The @test "addition using bc" is a test definition. Internally, BATS translates this into a function (indeed, you can imagine it as running simple sed script over the input and piping it to sh) and the body is a normal shell code.

BATS uses set -e to terminate the code whenever any program terminates with non-zero exit code. Hence, if [ terminates with non-zero, the test fails.

Apart from this, there is nothing more about it in its basic form. Even with this basic knowledge, you can start using BATS to test your CLI programs.

Executing the tests is simple – make the file executable and run it. You can choose from several outputs and with -f you can filter which tests to run. Look at bats --help or here for more details.

Commented example

Let’s write a test for our factorial function from Lab 08 (the function was created as part of one of the examples).

For testing purposes, we will assume that we have our implementation in factorial.sh and we put our tests into test_factorial.bats.

For now, we will have a bad implementation of factorial.sh so that we can see how tests should be structured.

#!/bin/bash

num="$1"
echo $(( num * (num - 1 ) ))

Our first version of test can look like this.

#!/usr/bin/env bats

@test "factorial 2" {
    run ./factorial.sh 2
    test "$output" = "2"
}

@test "factorial 3" {
    run ./factorial.sh 3
    test "$output" = "6"
}

We use a special BATS command run to execute our program that also captures its stdout into a variable named $output.

And then we simply verify the correctness.

Executing the command will probably print something like this (maybe even in colors).

test_factorial.bats
 ✓ factorial 2
 ✓ factorial 3

2 tests, 0 failures

Let’s add another test case:

@test "factorial 4" {
    run ./factorial.sh 4
    test "$output" = "20"
}

This will fail, but the error message is not very helpful.

test_factorial.bats
 ✓ factorial 2
 ✓ factorial 3
 ✗ factorial 4
   (in test file test_factorial.bats, line 15)
     `test "$output" = "20"' failed

3 tests, 1 failure

This is because BATS is a very thin framework that basically checks only the exit codes and not much more.

But we can improve that.

#!/usr/bin/env bats

check_it() {
    local num="$1"
    local expected="$2"

    run ./factorial.sh "$num"
    test "$output" = "$expected"
}

@test "factorial 2" {
    check_it 2 2
}

@test "factorial 3" {
    check_it 3 6
}

@test "factorial 4" {
    check_it 4 24
}

The error message is not much better but the test is much more readable this way.

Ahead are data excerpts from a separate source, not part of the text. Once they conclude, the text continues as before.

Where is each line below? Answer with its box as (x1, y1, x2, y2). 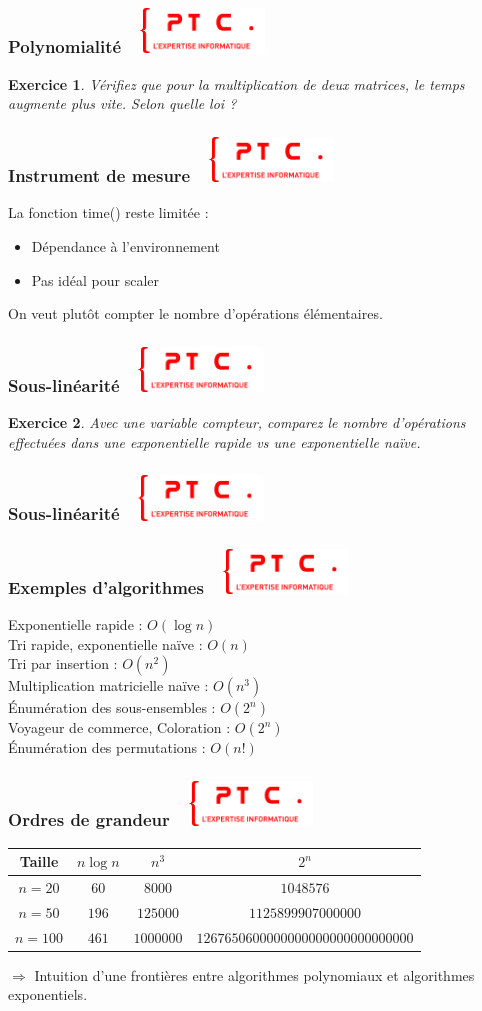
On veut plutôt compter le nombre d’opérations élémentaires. (8, 303, 383, 324)
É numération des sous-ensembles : (8, 697, 216, 718)
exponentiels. (8, 984, 88, 1005)
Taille (19, 851, 59, 872)
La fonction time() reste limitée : (8, 202, 209, 223)
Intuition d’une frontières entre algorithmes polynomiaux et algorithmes (34, 964, 475, 985)
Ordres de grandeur (8, 807, 170, 832)
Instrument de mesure (8, 163, 191, 188)
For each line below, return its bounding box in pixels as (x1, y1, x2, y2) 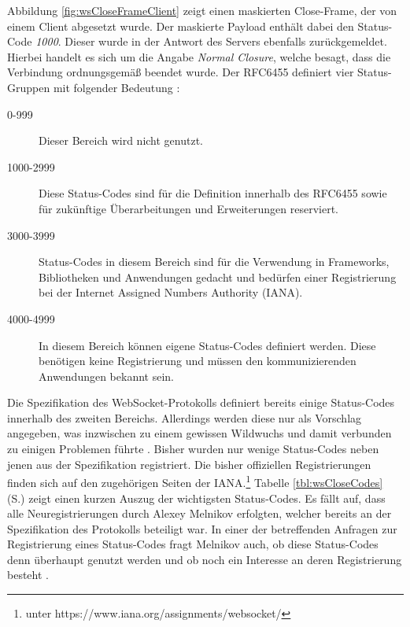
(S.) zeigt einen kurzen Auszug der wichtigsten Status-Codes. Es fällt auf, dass (7, 489, 386, 506)
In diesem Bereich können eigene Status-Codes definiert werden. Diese (39, 337, 376, 353)
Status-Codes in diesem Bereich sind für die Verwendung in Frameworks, (39, 253, 390, 270)
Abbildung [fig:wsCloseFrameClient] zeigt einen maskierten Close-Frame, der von (7, 2, 397, 18)
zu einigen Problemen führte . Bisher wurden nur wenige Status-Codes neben (7, 441, 379, 457)
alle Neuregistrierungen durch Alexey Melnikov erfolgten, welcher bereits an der (7, 505, 392, 522)
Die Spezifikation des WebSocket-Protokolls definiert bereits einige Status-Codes (7, 394, 395, 411)
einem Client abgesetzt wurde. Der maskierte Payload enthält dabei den (7, 17, 354, 34)
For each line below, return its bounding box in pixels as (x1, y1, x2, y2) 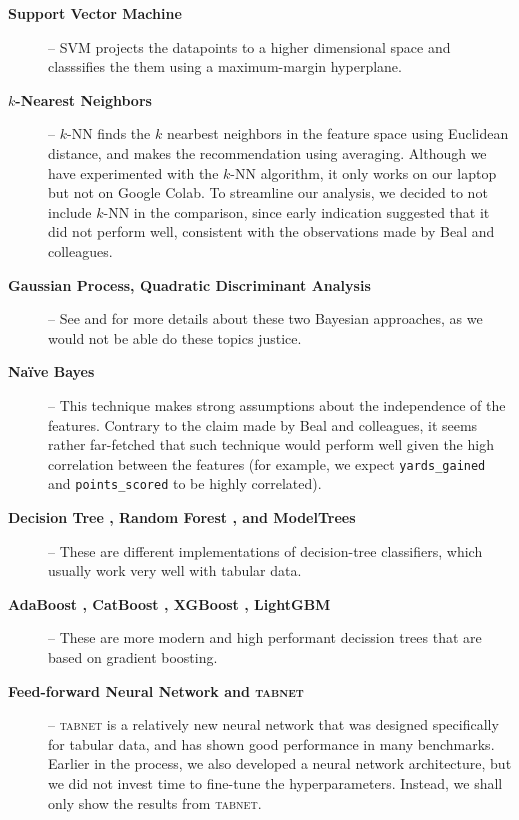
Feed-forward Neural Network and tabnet (8, 680, 304, 701)
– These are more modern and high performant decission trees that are (48, 627, 482, 648)
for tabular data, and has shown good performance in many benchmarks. (48, 733, 495, 754)
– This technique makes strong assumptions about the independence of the (48, 394, 506, 415)
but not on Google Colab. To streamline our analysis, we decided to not (48, 182, 488, 203)
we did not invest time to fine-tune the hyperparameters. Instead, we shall (48, 772, 503, 793)
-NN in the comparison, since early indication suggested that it (103, 201, 490, 222)
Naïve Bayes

Of course, run the above version yourself.

Let’s improve the check_it function a bit more.

check_it() {
    local num="$1"
    local expected="$2"

    run ./factorial.sh "$num"

    if [ "$output" != "$expected" ]; then
        echo "Factorial of $num computed as $output but expecting $expected." >&2
        return 1
    fi
}

Let’s run the test again:

test_factorial.bats
 ✓ factorial 2
 ✓ factorial 3
 ✗ factorial 4
   (from function `check_it' in file test_factorial.bats, line 11,
    in test file test_factorial.bats, line 24)
     `check_it 4 24' failed
   Factorial of 4 computed as 12 but expecting 24.

3 tests, 1 failure

This provides output that is good enough for debugging.

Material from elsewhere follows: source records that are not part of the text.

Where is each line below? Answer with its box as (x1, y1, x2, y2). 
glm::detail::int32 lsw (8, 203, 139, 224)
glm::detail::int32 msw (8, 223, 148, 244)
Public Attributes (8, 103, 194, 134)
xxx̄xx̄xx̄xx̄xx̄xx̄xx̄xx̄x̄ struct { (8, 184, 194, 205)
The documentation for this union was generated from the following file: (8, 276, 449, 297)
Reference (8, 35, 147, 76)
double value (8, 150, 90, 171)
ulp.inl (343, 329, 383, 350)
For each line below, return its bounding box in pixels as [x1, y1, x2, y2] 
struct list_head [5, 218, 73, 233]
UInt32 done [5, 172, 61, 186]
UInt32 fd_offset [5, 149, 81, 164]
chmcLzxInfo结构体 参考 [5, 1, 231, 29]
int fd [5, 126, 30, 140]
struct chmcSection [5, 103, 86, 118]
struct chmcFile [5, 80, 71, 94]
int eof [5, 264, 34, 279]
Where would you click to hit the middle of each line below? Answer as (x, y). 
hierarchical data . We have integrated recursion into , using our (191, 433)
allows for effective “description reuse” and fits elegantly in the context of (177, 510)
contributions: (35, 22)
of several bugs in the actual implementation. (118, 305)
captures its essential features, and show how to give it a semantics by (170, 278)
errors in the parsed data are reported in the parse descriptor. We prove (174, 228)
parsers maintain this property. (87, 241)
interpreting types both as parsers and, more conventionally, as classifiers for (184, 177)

Adding more test cases is now a piece of cake. After this trivial update, our test suite will actually start making sense.

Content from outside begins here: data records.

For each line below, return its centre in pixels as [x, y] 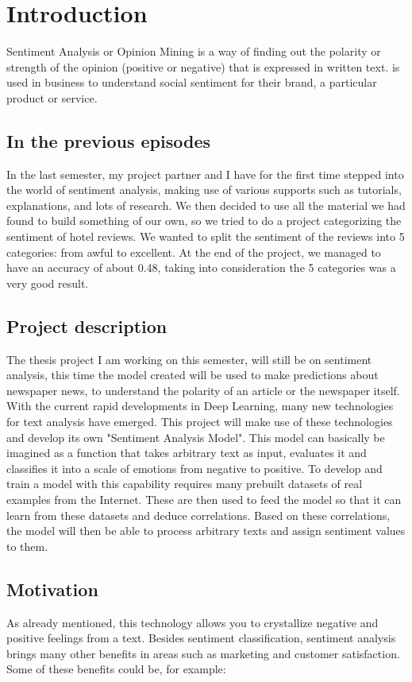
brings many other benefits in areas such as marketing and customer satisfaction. [203, 653]
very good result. [48, 283]
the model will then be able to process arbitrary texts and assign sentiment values [206, 531]
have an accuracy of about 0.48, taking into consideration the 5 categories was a [201, 267]
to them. [27, 546]
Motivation [52, 589]
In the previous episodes [108, 140]
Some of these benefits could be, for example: [116, 669]
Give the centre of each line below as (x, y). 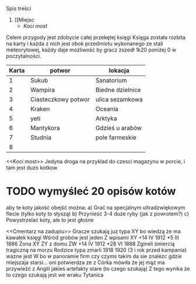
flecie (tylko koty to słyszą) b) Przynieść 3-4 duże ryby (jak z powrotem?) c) (98, 214)
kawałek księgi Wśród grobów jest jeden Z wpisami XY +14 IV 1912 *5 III (92, 237)
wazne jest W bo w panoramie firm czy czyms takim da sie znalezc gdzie (94, 256)
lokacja (119, 71)
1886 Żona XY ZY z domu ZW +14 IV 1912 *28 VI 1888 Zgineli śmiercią (90, 244)
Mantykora (45, 128)
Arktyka (106, 118)
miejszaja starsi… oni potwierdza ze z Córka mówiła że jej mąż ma (85, 262)

And it will be useful to us.

Better assertions

BATS offers extensions for writing more readable tests.

Thus, instead of calling test directly, we can use assert_equal that produces nicer message.

assert_equal "expected-value" "$actual"

NSWI177 tests

Our tests are packed with the assert extension plus several of our own. All of them are part of the repository that is downloaded by run_tests.sh in your repositories.

Feel free to execute the *.bats file directly if you want to run just certain test locally (i.e., not on GitLab).

User accounts

We already touched this topic few times: take it also as a refresher for things you already know.

User accounts on Linux are of two basic types. Normal user accounts for end-users, i.e., accounts to which you log via SSH or graphical interface and where you work. There are also system accounts that exist solely for the purpose of being able to run processes under different users for better isolation. One usually do not log in under these accounts at all.

Your accounts on linux.ms.mff.cuni.cz are of the first type and if you run ps -ef --forest you will see what other users are running. System accounts are for example chrony or nginx that are used to run special services of the system.

Each user account has a numerical id (which is how the operating system identifies the user) and a username that is usually mapped via /etc/passwd.

Among user accounts on a Linux system, one user has special privileges. The user is called root (or superuser), has numerical id of 0 and has virtually unlimited power over the running machine. For example, access rights are actually ignored for root user (i.e., a process running under root ignores any of the rw privileges and can read/write any file).

To switch to the superuser account, you can either use sudo (see below) or use su. Often it is executed like this to ensure you start a login shell (among other things this also ensures that $HOME points to /root and not to the home directory of the normal user):

su -

Unlike on other systems, Linux is designed in such way that end-user programs are always executed under normal users and never require root privileges. As a matter of fact, some programs (historically, this was a very common behaviour for IRC chat programs) would not even start under root.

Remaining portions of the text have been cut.